_Source material_
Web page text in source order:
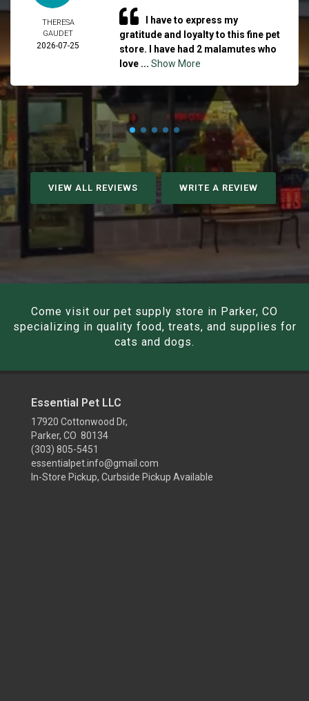
THERESA
GAUDET
2026-07-25
I have to express my
gratitude and loyalty to this fine pet
store. I have had 2 malamutes who
love ... Show More
VIEW ALL REVIEWS WRITE A REVIEW
Come visit our pet supply store in Parker, CO
specializing in quality food, treats, and supplies for
cats and dogs.
Essential Pet LLC
17920 Cottonwood Dr,
Parker, CO 80134
(303) 805-5451
essentialpet.info@gmail.com
In-Store Pickup, Curbside Pickup Available

_Assignment_
Using the records above, copy exactly the lines from the one containing "(303) 805-5451" through the last, inclusive, and nothing else.

_Task response_
(303) 805-5451
essentialpet.info@gmail.com
In-Store Pickup, Curbside Pickup Available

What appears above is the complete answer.